-------- Extracted data
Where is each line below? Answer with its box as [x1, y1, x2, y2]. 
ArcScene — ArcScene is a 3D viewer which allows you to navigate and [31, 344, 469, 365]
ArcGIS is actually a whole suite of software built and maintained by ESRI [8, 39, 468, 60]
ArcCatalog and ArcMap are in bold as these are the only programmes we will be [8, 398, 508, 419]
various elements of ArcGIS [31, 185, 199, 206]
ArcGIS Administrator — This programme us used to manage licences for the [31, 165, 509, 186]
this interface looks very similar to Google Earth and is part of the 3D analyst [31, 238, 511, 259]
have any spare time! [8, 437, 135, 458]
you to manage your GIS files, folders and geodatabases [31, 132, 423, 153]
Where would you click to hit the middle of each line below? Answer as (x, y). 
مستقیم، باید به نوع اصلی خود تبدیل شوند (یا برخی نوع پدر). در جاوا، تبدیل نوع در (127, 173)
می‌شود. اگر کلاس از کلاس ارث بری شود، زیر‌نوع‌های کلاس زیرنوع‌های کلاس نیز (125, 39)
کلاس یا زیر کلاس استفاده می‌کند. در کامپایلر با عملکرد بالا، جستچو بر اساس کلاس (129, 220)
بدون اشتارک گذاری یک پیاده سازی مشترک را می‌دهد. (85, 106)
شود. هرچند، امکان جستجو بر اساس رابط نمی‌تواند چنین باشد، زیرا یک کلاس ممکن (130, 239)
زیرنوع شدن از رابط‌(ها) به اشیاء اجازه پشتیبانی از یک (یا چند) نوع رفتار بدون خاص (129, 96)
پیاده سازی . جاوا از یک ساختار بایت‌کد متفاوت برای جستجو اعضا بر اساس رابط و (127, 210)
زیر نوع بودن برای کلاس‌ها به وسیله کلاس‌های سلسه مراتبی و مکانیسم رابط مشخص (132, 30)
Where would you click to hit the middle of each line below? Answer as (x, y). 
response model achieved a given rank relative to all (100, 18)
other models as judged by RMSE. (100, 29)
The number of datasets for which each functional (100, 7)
----------------
- What is being asked -
Check the data for lines with "برای" and give only their number.

- Solution for this problem -
2